Directions for this task
Extract precisely the lines of the entries below, from the first line through the line containing "volatile const . [6, 182, 89, 198]".
Data to examine below:
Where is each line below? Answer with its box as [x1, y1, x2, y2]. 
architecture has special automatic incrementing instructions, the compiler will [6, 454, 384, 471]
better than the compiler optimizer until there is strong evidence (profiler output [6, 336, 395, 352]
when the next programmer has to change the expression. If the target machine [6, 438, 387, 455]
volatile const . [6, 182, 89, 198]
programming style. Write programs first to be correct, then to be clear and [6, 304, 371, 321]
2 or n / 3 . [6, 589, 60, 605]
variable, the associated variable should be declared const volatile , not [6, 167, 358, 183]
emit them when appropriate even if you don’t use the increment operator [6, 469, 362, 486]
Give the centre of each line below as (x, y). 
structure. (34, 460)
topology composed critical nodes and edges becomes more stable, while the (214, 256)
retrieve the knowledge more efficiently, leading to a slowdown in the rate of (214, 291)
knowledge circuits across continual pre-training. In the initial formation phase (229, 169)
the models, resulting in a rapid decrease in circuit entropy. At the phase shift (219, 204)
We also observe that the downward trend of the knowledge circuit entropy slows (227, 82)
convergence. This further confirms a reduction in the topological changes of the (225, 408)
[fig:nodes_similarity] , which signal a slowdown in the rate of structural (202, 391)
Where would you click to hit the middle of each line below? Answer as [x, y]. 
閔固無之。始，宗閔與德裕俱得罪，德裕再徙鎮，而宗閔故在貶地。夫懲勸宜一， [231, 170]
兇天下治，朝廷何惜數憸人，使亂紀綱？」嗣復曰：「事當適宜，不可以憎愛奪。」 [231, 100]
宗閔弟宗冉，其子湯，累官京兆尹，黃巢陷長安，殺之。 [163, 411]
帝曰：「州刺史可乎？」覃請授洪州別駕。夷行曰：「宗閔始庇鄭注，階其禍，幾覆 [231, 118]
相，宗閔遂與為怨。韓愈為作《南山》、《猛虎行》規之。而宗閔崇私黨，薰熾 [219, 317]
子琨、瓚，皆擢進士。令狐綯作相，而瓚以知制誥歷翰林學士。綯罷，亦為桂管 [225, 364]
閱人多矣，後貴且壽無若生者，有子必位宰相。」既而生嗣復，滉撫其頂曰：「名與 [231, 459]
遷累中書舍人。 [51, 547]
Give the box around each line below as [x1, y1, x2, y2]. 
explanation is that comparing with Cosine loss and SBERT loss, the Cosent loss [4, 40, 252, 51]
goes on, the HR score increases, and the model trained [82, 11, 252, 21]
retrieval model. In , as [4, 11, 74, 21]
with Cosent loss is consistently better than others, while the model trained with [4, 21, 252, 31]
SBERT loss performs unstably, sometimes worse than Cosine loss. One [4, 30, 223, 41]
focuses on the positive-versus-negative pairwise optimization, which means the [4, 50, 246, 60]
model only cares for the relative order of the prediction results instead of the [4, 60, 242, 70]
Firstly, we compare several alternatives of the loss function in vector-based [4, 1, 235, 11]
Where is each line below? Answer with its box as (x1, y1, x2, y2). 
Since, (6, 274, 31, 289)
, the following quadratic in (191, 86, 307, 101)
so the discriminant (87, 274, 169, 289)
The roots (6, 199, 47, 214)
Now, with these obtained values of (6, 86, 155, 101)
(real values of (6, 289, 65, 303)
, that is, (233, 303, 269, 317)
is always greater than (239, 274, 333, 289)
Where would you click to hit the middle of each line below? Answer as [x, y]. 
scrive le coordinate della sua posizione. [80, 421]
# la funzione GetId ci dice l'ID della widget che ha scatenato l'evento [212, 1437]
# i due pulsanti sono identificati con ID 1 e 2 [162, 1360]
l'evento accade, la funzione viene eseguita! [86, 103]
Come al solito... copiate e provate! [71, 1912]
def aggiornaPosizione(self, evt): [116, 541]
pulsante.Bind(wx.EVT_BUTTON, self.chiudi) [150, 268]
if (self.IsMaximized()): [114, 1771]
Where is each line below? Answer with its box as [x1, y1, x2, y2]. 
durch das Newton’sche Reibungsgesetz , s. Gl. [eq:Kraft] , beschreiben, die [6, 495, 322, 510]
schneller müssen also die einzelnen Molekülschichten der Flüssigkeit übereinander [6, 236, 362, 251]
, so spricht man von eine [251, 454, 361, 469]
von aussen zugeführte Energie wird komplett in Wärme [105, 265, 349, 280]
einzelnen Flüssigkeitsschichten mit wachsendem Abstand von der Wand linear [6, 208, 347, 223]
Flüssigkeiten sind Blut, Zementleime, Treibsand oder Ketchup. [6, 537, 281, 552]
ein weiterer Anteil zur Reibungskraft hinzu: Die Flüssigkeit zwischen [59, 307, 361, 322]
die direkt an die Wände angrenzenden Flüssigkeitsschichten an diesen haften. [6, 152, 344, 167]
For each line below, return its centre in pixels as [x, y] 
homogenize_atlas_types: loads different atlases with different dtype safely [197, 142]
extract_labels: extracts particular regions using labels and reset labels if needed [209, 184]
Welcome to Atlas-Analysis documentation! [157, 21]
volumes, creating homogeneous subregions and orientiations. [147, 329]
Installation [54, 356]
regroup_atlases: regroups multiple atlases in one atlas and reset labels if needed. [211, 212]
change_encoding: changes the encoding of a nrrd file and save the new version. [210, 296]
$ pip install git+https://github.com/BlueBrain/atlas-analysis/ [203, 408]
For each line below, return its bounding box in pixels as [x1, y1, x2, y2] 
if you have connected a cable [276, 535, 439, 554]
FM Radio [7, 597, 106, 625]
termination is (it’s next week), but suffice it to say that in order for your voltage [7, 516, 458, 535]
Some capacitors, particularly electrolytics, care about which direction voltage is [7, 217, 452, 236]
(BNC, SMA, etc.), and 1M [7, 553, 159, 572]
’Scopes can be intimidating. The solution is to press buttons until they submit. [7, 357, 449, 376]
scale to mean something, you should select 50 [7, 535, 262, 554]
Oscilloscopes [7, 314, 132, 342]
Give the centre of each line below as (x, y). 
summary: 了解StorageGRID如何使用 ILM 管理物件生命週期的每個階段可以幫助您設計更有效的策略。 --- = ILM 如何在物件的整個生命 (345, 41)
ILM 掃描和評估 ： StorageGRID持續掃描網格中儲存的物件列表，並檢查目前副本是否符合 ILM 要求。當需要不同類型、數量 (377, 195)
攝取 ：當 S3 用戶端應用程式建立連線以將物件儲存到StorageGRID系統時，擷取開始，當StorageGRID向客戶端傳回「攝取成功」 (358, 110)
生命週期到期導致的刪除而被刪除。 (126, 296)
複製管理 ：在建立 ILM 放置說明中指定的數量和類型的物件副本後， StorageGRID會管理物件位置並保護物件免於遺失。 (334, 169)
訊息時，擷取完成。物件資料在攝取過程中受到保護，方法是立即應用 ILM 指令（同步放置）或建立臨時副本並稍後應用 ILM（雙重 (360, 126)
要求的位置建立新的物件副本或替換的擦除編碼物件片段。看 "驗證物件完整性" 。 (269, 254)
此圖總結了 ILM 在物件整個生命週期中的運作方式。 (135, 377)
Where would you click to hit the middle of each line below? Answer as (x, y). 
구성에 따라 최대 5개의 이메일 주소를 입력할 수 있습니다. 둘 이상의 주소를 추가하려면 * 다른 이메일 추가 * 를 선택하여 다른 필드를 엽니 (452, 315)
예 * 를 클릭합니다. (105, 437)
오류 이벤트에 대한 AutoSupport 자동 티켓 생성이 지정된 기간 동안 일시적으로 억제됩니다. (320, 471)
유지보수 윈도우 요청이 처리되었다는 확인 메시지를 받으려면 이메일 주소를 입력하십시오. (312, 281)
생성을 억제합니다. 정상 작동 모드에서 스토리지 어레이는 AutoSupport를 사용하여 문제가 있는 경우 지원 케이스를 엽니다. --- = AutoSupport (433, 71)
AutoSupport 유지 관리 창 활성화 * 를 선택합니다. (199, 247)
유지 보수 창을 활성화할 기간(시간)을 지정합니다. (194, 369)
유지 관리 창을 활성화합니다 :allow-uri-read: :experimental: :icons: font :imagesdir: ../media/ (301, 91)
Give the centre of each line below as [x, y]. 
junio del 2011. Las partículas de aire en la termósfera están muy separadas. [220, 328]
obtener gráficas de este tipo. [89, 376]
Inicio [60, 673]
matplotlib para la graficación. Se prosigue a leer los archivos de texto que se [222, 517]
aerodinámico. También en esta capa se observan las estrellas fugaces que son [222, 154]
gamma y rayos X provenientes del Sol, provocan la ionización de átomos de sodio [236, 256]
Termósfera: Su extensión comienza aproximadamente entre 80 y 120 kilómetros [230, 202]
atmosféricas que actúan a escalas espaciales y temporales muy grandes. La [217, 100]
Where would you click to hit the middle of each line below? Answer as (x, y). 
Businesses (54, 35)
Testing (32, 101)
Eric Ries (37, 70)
End of Data to examine.
Response area
Where is each line below? Answer with its box as [x1, y1, x2, y2]. 
architecture has special automatic incrementing instructions, the compiler will [6, 454, 384, 471]
better than the compiler optimizer until there is strong evidence (profiler output [6, 336, 395, 352]
when the next programmer has to change the expression. If the target machine [6, 438, 387, 455]
volatile const . [6, 182, 89, 198]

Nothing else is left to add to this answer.